I'm rather certain that within the next fifty years peak production in many critical resources (oil, uranium, basic foodstuffs, water, coffee, etc) will be reached.

The powers of the day are shifting, and is nationalism on the rise or fall?  Are people becoming more interconnected, is globalization liberating the poor farmer from his squabble?
Some places it is, others it is not.

Since the resources needed to keep the many sickly and diseased denizens of Africa scratching by won't exist then, a sudden die-out of a large percentage of the population of Africa will occur within this timeframe. No telling what this could mean.

Will war come? Probably. A world war? Competition over one of our last viable sources of water (Antarctica) will probably make it so.  Meanwhile we'll see society run around in its same circles, the religious right will still try to apply their moral system to everything, and the talk-show hosts won't start thinking for themselves.

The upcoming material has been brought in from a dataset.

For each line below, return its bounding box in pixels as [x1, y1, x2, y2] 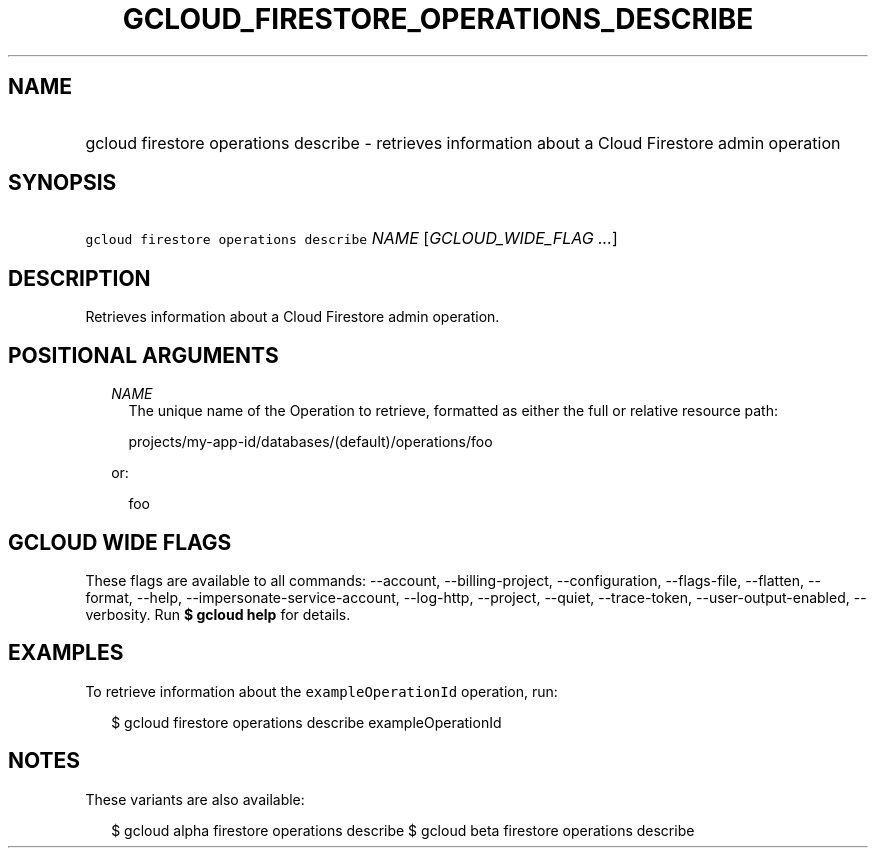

In any case, the world crumbles and it makes smashing good history.  Enjoy mad consumerism while you can, or try to fix it. It doesn't matter which you do, only how well you sleep at night. Pull up a chair and watch or hide your head in the sand.

That being said, Rocky Horror anyone? http://www.youtube.com/watch?v=fsoebjsZqI0&feature=related
« Last Edit: February 27, 2012, 11:50:50 pm by Doughnut189 »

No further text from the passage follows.